I once chased our neighbor’s cat that had caught a baby rabbit that was still alive. Over the roof of our house we went, across the wall, over the roof of the neighbor’s house, across their back yard, the back wall, back onto our side and through the bushes. Though it wasn’t easy, I was determined to save that little white-tailed bunny. That cat finally got tired of carrying the weight, and I picked it up, still alive, but likely frightened half to death. I took it inside, at my age believing I could save it. Dad let me hold onto my hopes for a couple hours until the bunny went catatonic, I think, or whatever bunnies do. Then he took it into the garage. I sneaked after him to see what he would do. He put the bunny’s head into a vice and hammered a nail into its head. A quick, humane death, I suppose. Or did he shoot them?

Fortunately, I had lots of stuffed animals upstairs in my bunk to tell my troubles to, since it was dark by then.

Dad once took Diann and me into the garage to shoot his black pistol. The plan was to teach us to be afraid of guns. The shot in the garage was plenty loud enough to scare us, to say nothing of the kickback in the hand of a little girl.

I grew up with what I consider a healthy fear of guns.

Though I turned out to be a good shot with a rifle, I don’t like them. I don’t care to be around guns, and I am wary around people who carry them. I believe gun laws in this country are much, much too lenient.

Did Dad shoot the puppies or use the nail? He liked Dusty, I think, though he didn’t take care of her properly, not enough to have her spayed. Maybe he still hoped for those purebreds. I don’t believe he was entirely without feelings. What did it do to him to “take care” of each of those puppies?

I had always wanted a dog of my own.

When Mom went to work, they decided we needed a dog to protect Diann and me when we were home alone. I named the black and white puppy Maverick after a calf that had lost its mother. He was originally for both my sister and I, until Diann got tired of feeding and cleaning up his messes, then he became mine alone.

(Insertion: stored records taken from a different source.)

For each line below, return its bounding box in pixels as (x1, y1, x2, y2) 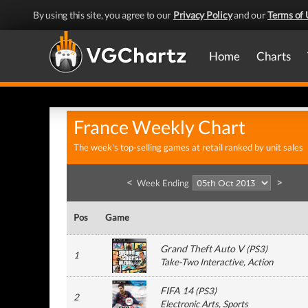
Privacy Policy (173, 9, 232, 21)
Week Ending (134, 177, 191, 188)
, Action (243, 256, 273, 267)
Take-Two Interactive (160, 256, 243, 267)
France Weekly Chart (74, 116, 245, 138)
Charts (256, 49, 291, 63)
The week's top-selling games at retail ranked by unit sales (74, 142, 303, 153)
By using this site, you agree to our (33, 9, 173, 21)
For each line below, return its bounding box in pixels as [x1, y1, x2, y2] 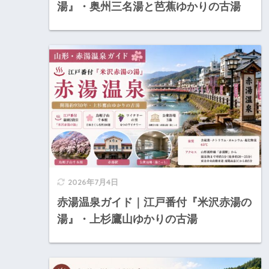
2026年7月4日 [68, 177, 118, 187]
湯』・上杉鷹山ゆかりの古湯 [57, 213, 198, 226]
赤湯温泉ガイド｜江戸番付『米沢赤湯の [57, 196, 252, 209]
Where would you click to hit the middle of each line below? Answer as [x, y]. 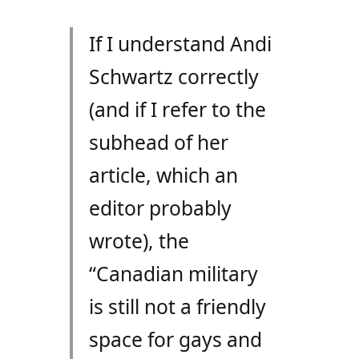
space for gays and [175, 340]
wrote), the [139, 241]
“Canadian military [173, 274]
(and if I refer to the [177, 110]
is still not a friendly [177, 307]
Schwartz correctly [173, 77]
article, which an [163, 175]
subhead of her [158, 143]
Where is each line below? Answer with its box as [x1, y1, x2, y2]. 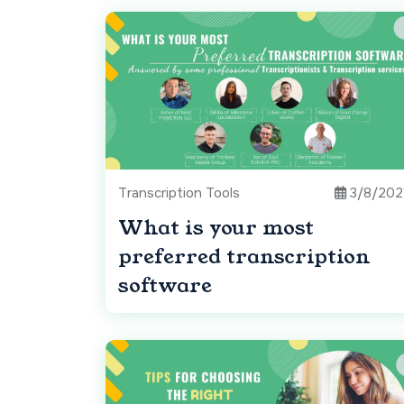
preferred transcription [118, 243, 371, 271]
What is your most [118, 214, 314, 243]
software [118, 271, 212, 300]
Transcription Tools [118, 184, 240, 203]
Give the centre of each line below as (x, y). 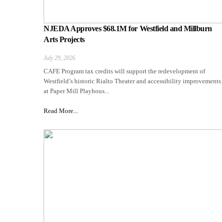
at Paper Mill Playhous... (76, 91)
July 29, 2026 (59, 58)
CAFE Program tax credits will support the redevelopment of (124, 71)
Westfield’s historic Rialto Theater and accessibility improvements (132, 81)
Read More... (61, 111)
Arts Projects (64, 40)
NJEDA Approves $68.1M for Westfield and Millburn (128, 29)
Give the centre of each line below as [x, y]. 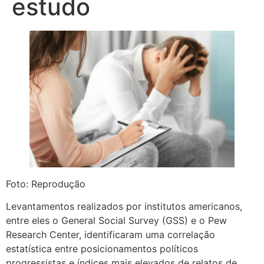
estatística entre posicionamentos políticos [102, 249]
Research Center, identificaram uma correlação [110, 235]
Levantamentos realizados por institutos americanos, [124, 207]
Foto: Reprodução [46, 184]
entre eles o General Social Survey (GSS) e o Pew [116, 221]
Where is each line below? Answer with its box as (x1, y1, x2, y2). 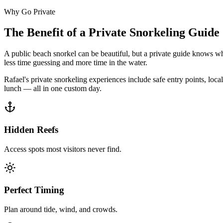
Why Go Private (4, 7, 55, 16)
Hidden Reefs (4, 124, 58, 135)
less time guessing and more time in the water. (4, 58, 147, 67)
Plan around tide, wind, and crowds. (4, 205, 117, 214)
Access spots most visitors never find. (4, 144, 121, 153)
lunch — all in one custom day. (4, 84, 102, 93)
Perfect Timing (4, 185, 64, 196)
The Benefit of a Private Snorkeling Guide (4, 26, 220, 39)
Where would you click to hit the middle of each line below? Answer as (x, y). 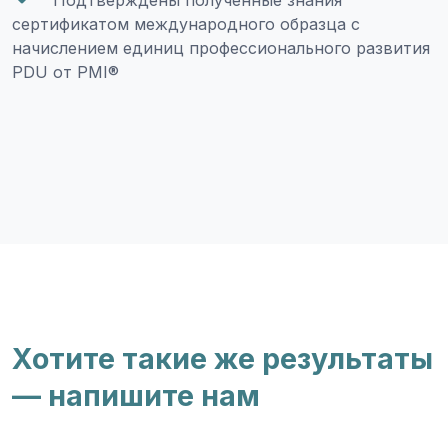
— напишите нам (136, 395)
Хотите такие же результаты (222, 358)
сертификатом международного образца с (186, 24)
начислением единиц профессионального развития (221, 48)
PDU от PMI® (65, 72)
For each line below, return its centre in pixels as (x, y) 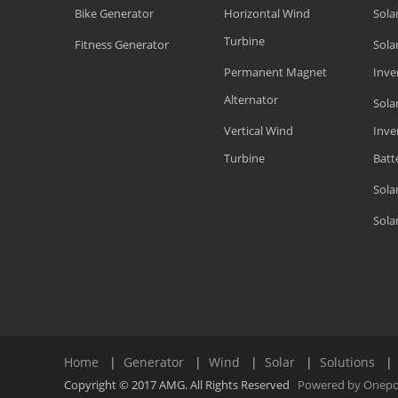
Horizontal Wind (267, 14)
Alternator (251, 100)
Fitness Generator (122, 45)
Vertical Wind (259, 131)
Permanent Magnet (275, 73)
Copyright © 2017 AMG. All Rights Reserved (181, 386)
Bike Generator (114, 14)
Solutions (347, 363)

I read one of Dad’s dog books from cover to cover and trained poor Maverick in everything, from sitting to staying to sneaking around under blanket-covered furniture, including silent hand calls. I never hit him, as I believed in positive reinforcement—plenty of love and treats. 

My dog Maverick
Maverick

Maverick became another place I’d go with my troubles. His fur got dampened more than once with frustrated tears. Good ol’ buddy.

Now we had Maverick for protection while Mom worked, but none of her friends lived nearby. Aunt Amy had ceased visiting us, even during storms. Dad made her uncomfortable. When I was older Mom said that Amy began walking to a local bar for company, (she didn’t drive) where she met a man she invited to live with her. 

Mom’s sister, Dot, and her husband were the only ones of her family left, now that Grandma Flavel was gone. Dad would close that possible loophole next.